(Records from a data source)
- - - -
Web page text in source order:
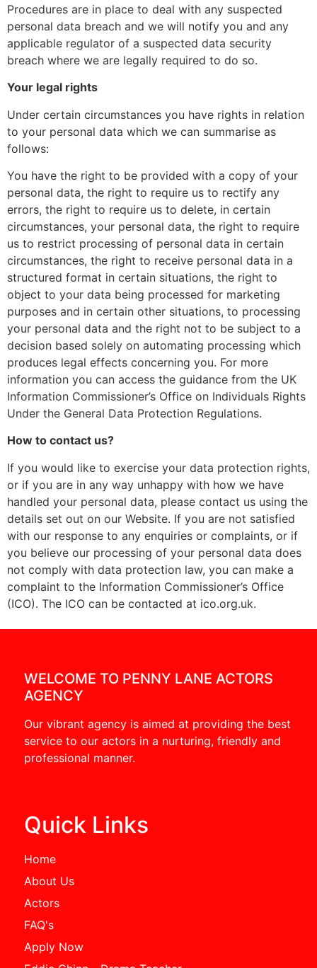
Procedures are in place to deal with any suspected
personal data breach and we will notify you and any
applicable regulator of a suspected data security
breach where we are legally required to do so.
Your legal rights
Under certain circumstances you have rights in relation
to your personal data which we can summarise as
follows:
You have the right to be provided with a copy of your
personal data, the right to require us to rectify any
errors, the right to require us to delete, in certain
circumstances, your personal data, the right to require
us to restrict processing of personal data in certain
circumstances, the right to receive personal data in a
structured format in certain situations, the right to
object to your data being processed for marketing
purposes and in certain other situations, to processing
your personal data and the right not to be subject to a
decision based solely on automating processing which
produces legal effects concerning you. For more
information you can access the guidance from the UK
Information Commissioner’s Office on Individuals Rights
Under the General Data Protection Regulations.
How to contact us?
If you would like to exercise your data protection rights,
or if you are in any way unhappy with how we have
handled your personal data, please contact us using the
details set out on our Website. If you are not satisfied
with our response to any enquiries or complaints, or if
you believe our processing of your personal data does
not comply with data protection law, you can make a
complaint to the Information Commissioner’s Office
(ICO). The ICO can be contacted at ico.org.uk.
WELCOME TO PENNY LANE ACTORS
AGENCY
Our vibrant agency is aimed at providing the best
service to our actors in a nurturing, friendly and
professional manner.
Quick Links
Home
About Us
Actors
FAQ's
Apply Now
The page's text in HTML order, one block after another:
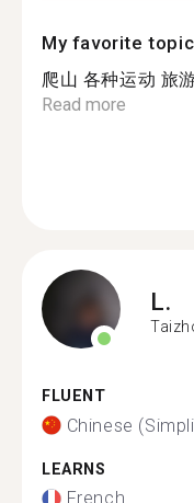
My favorite
爬山 各种运动 旅
Read more
L.
FLUENT
Chinese
LEARNS
French
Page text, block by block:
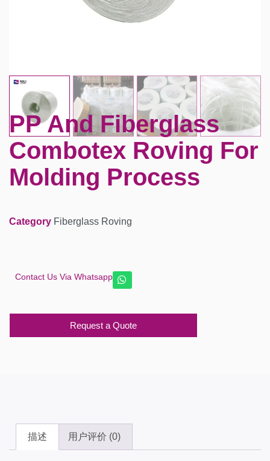
PP And Fiberglass
Combotex Roving For
Molding Process
Category Fiberglass Roving
Contact Us Via Whatsapp
Request a Quote
描述 用户评价 (0)
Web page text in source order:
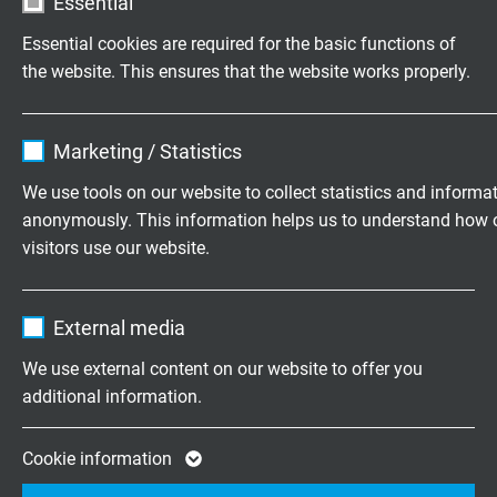
Essential cookies are required for the basic functions of
the website. This ensures that the website works properly.
Expire 1 year
Purpose
Marketing / Statistics
We use tools on our website to collect statistics and
anonymously. This information helps us to understand how
visitors use our website.
Expire 2 years
Purpose
Google cookie for website analysis.
statistical data on how the visitor uses the
External media
We use external content on our website to offer you
additional information.
Cookie information
MUD resistance
very good - acc. to IEC 60092-360, IEC 61892-4,
UV resistance
Ozone resistance
Saltwater resistance
Characteristic impedance
120 Ω (95 - 140 Ω bei 1 MHz)
Tensile strength
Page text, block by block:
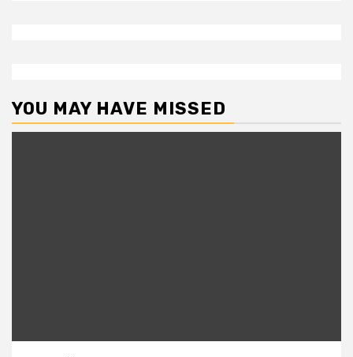
YOU MAY HAVE MISSED
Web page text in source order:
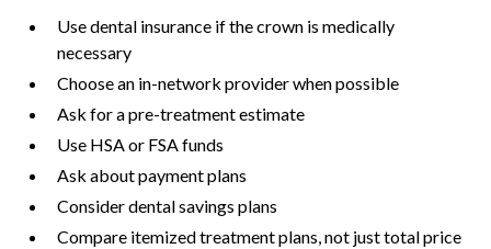
Use dental insurance if the crown is medically
necessary
Choose an in-network provider when possible
Ask for a pre-treatment estimate
Use HSA or FSA funds
Ask about payment plans
Consider dental savings plans
Compare itemized treatment plans, not just total price
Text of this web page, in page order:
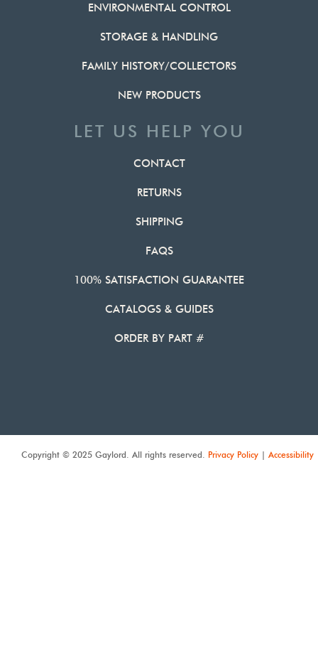
ENVIRONMENTAL CONTROL
STORAGE & HANDLING
FAMILY HISTORY/COLLECTORS
NEW PRODUCTS
LET US HELP YOU
CONTACT
RETURNS
SHIPPING
FAQS
100% SATISFACTION GUARANTEE
CATALOGS & GUIDES
ORDER BY PART #
Copyright © 2025 Gaylord. All rights reserved. Privacy Policy | Accessibility
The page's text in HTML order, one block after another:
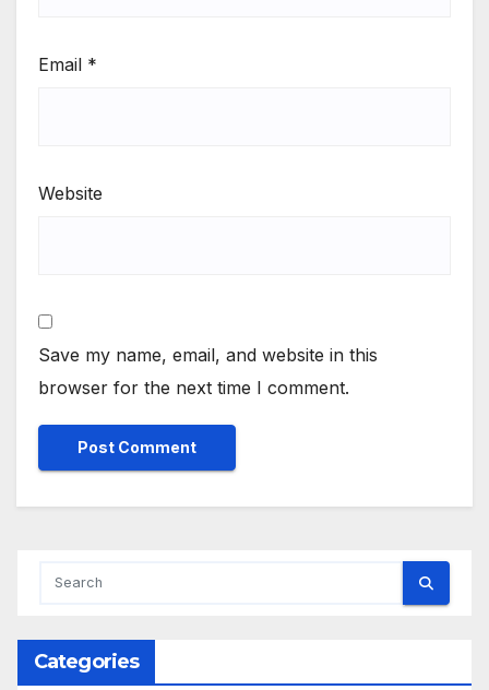
Email *
Website
Save my name, email, and website in this
browser for the next time I comment.
Categories
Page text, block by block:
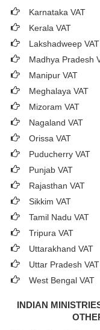
Karnataka VAT
Kerala VAT
Lakshadweep VAT
Madhya Pradesh
Manipur VAT
Meghalaya VAT
Mizoram VAT
Nagaland VAT
Orissa VAT
Puducherry VAT
Punjab VAT
Rajasthan VAT
Sikkim VAT
Tamil Nadu VAT
Tripura VAT
Uttarakhand VAT
Uttar Pradesh VAT
West Bengal VAT
INDIAN
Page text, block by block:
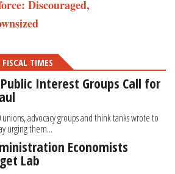
Discouraged,
TIMES
Interest Groups Call for
advocacy groups and think tanks wrote to
urging them...
Economists
Lab
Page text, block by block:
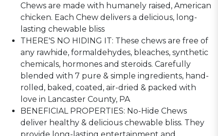
Chews are made with humanely raised, American
chicken. Each Chew delivers a delicious, long-
lasting chewable bliss
THERE'S NO HIDING IT: These chews are free of
any rawhide, formaldehydes, bleaches, synthetic
chemicals, hormones and steroids. Carefully
blended with 7 pure & simple ingredients, hand-
rolled, baked, coated, air-dried & packed with
love in Lancaster County, PA
BENEFICIAL PROPERTIES: No-Hide Chews
deliver healthy & delicious chewable bliss. They
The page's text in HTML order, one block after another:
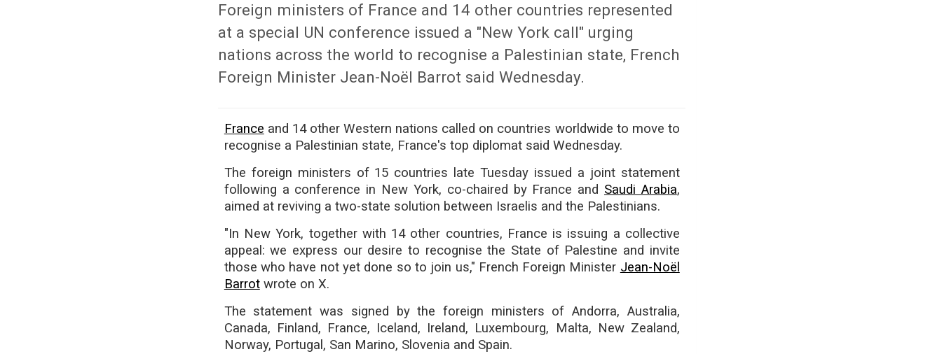
Foreign ministers of France and 14 other countries represented
at a special UN conference issued a "New York call" urging
nations across the world to recognise a Palestinian state, French
Foreign Minister Jean-Noël Barrot said Wednesday.
France and 14 other Western nations called on countries worldwide to move to
recognise a Palestinian state, France's top diplomat said Wednesday.
The foreign ministers of 15 countries late Tuesday issued a joint statement
following a conference in New York, co-chaired by France and Saudi Arabia,
aimed at reviving a two-state solution between Israelis and the Palestinians.
"In New York, together with 14 other countries, France is issuing a collective
appeal: we express our desire to recognise the State of Palestine and invite
those who have not yet done so to join us," French Foreign Minister Jean-Noël
Barrotwrote on X.
The statement was signed by the foreign ministers of Andorra, Australia,
Canada, Finland, France, Iceland, Ireland, Luxembourg, Malta, New Zealand,
Norway, Portugal, San Marino, Slovenia and Spain.
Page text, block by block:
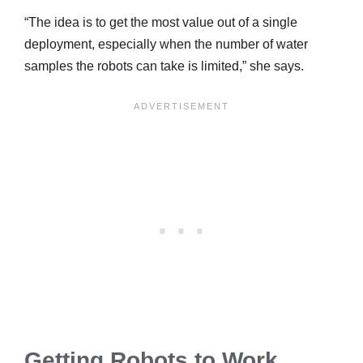
“The idea is to get the most value out of a single
deployment, especially when the number of water
samples the robots can take is limited,” she says.
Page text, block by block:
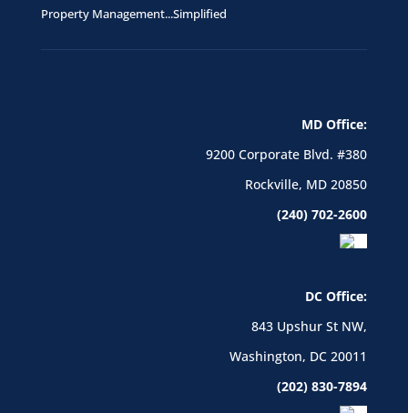
Property Management...Simplified
MD Office:
9200 Corporate Blvd. #380
Rockville, MD 20850
(240) 702-2600
DC Office:
843 Upshur St NW,
Washington, DC 20011
(202) 830-7894
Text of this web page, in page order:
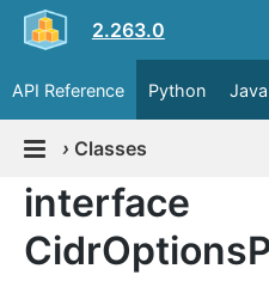
2.263.0
API Reference Python Java
› Classes
interface
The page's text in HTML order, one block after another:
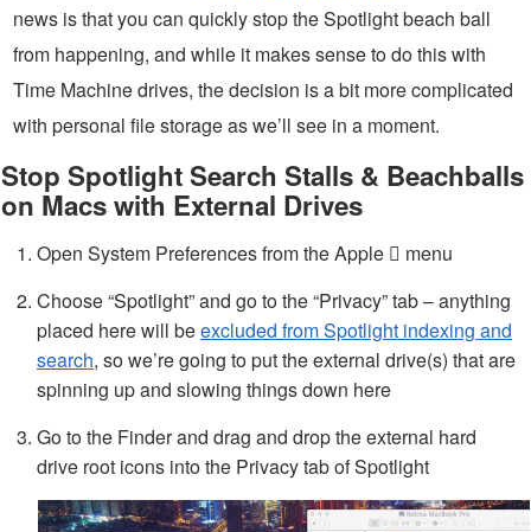
news is that you can quickly stop the Spotlight beach ball
from happening, and while it makes sense to do this with
Time Machine drives, the decision is a bit more complicated
with personal file storage as we’ll see in a moment.
Stop Spotlight Search Stalls & Beachballs
on Macs with External Drives
Open System Preferences from the Apple  menu
Choose “Spotlight” and go to the “Privacy” tab – anything
placed here will beexcluded from Spotlight indexing and
search, so we’re going to put the external drive(s) that are
spinning up and slowing things down here
Go to the Finder and drag and drop the external hard
drive root icons into the Privacy tab of Spotlight
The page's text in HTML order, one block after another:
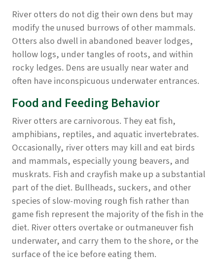
River otters do not dig their own dens but may
modify the unused burrows of other mammals.
Otters also dwell in abandoned beaver lodges,
hollow logs, under tangles of roots, and within
rocky ledges. Dens are usually near water and
often have inconspicuous underwater entrances.
Food and Feeding Behavior
River otters are carnivorous. They eat fish,
amphibians, reptiles, and aquatic invertebrates.
Occasionally, river otters may kill and eat birds
and mammals, especially young beavers, and
muskrats. Fish and crayfish make up a substantial
part of the diet. Bullheads, suckers, and other
species of slow-moving rough fish rather than
game fish represent the majority of the fish in the
diet. River otters overtake or outmaneuver fish
underwater, and carry them to the shore, or the
surface of the ice before eating them.
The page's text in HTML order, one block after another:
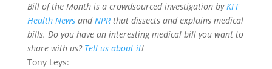
Bill of the Month is a crowdsourced investigation byKFF
Health NewsandNPRthat dissects and explains medical
bills. Do you have an interesting medical bill you want to
share with us? Tell us about it!
Tony Leys:
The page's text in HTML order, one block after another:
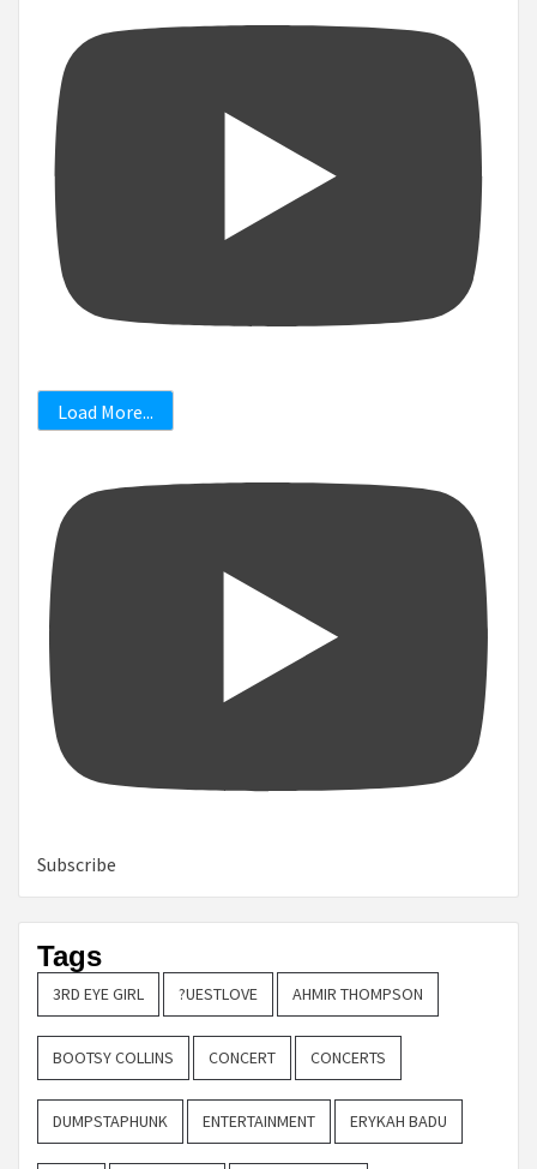
Load More...
Subscribe
Tags
3RD EYE GIRL ?UESTLOVE AHMIR THOMPSON
BOOTSY COLLINS CONCERT CONCERTS
DUMPSTAPHUNK ENTERTAINMENT ERYKAH BADU
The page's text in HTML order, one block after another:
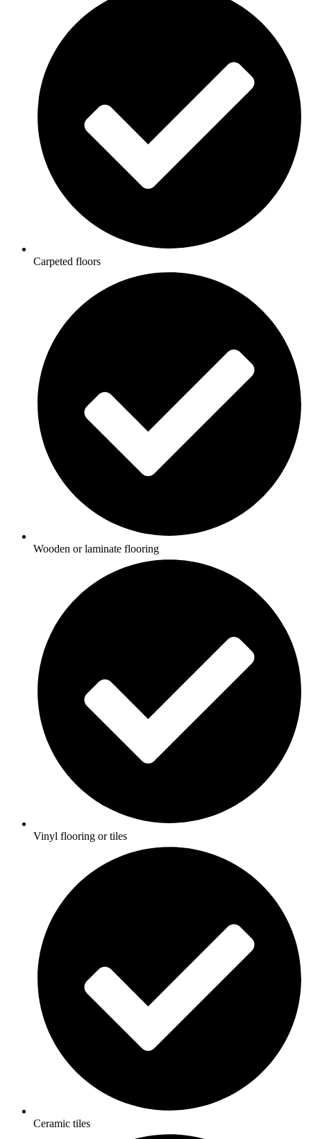
Carpeted floors
Wooden or laminate flooring
Vinyl flooring or tiles
Ceramic tiles
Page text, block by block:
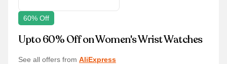
60% Off
Upto 60% Off on Women's Wrist Watches
See all offers from AliExpress
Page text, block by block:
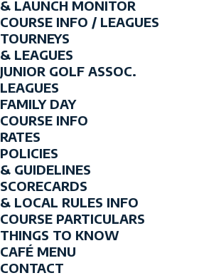
& LAUNCH MONITOR
COURSE INFO / LEAGUES
TOURNEYS
& LEAGUES
JUNIOR GOLF ASSOC.
LEAGUES
FAMILY DAY
COURSE INFO
RATES
POLICIES
& GUIDELINES
SCORECARDS
& LOCAL RULES INFO
COURSE PARTICULARS
THINGS TO KNOW
CAFÉ MENU
CONTACT
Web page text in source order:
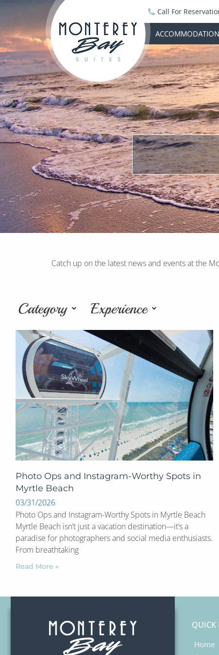
Call For
Catch up on the latest news and events at the
Category Experience
Photo Ops and Instagram-Worthy Spots in
Myrtle Beach
03/31/2026
Photo Ops and Instagram-Worthy Spots in Myrtle Beach
Myrtle Beach isn’t just a vacation destination—it’s a
paradise for photographers and social media enthusiasts.
From breathtaking
Read More »
QUICK
Home
- - - -
## Instructions for the task:
Run a filter over the data above and keep each line that contains the word "York".

## Solution for this exercise:
at a special UN conference issued a "New York call" urging
following a conference in New York, co-chaired by France and Saudi Arabia,
"In New York, together with 14 other countries, France is issuing a collective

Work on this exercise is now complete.